● **Directions**: Print the entire listing below word for word, excluding its pictures.

==== Record excerpts ====

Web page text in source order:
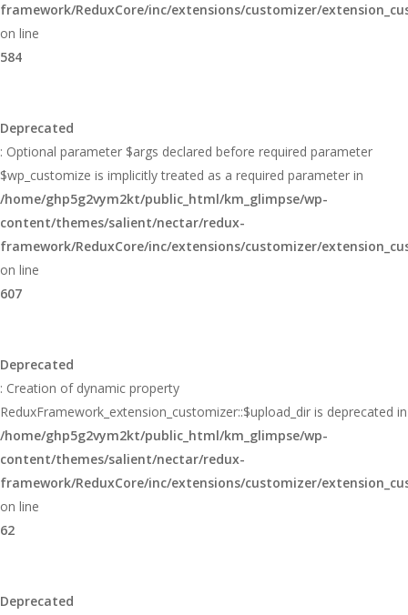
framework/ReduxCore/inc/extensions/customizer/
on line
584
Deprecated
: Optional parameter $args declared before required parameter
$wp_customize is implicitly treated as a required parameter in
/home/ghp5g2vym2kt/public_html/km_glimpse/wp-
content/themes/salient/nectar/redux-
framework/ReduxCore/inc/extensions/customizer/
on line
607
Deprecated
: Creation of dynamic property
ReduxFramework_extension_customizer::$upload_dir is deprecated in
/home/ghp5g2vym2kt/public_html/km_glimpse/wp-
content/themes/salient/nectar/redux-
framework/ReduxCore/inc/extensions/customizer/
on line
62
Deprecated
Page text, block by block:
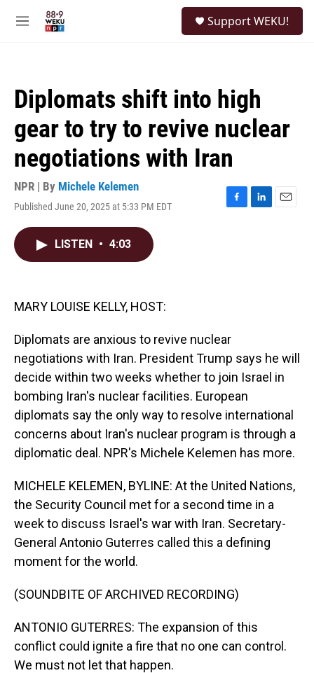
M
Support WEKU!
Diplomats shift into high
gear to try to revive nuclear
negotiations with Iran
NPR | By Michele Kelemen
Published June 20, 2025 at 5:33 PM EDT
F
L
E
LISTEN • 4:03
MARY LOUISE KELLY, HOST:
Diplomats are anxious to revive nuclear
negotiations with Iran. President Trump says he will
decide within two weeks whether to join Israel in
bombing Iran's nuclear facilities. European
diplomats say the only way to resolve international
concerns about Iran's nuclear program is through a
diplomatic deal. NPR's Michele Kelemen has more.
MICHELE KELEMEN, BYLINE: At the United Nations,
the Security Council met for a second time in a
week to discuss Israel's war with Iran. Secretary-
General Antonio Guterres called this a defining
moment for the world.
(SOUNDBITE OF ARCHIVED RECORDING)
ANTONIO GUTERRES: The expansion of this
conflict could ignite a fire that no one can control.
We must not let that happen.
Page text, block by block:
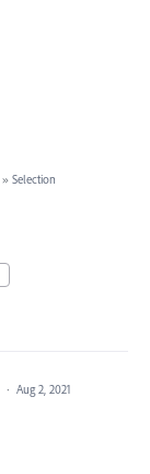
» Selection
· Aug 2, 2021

====

● **Solution for this exercise**:
Web page text in source order:
framework/ReduxCore/inc/extensions/customizer/
on line
584
Deprecated
: Optional parameter $args declared before required parameter
$wp_customize is implicitly treated as a required parameter in
/home/ghp5g2vym2kt/public_html/km_glimpse/wp-
content/themes/salient/nectar/redux-
framework/ReduxCore/inc/extensions/customizer/
on line
607
Deprecated
: Creation of dynamic property
ReduxFramework_extension_customizer::$upload_dir is deprecated in
/home/ghp5g2vym2kt/public_html/km_glimpse/wp-
content/themes/salient/nectar/redux-
framework/ReduxCore/inc/extensions/customizer/
on line
62
Deprecated
Page text, block by block:
M
Support WEKU!
Diplomats shift into high
gear to try to revive nuclear
negotiations with Iran
NPR | By Michele Kelemen
Published June 20, 2025 at 5:33 PM EDT
F
L
E
LISTEN • 4:03
MARY LOUISE KELLY, HOST:
Diplomats are anxious to revive nuclear
negotiations with Iran. President Trump says he will
decide within two weeks whether to join Israel in
bombing Iran's nuclear facilities. European
diplomats say the only way to resolve international
concerns about Iran's nuclear program is through a
diplomatic deal. NPR's Michele Kelemen has more.
MICHELE KELEMEN, BYLINE: At the United Nations,
the Security Council met for a second time in a
week to discuss Israel's war with Iran. Secretary-
General Antonio Guterres called this a defining
moment for the world.
(SOUNDBITE OF ARCHIVED RECORDING)
ANTONIO GUTERRES: The expansion of this
conflict could ignite a fire that no one can control.
We must not let that happen.
Page text, block by block:
» Selection
· Aug 2, 2021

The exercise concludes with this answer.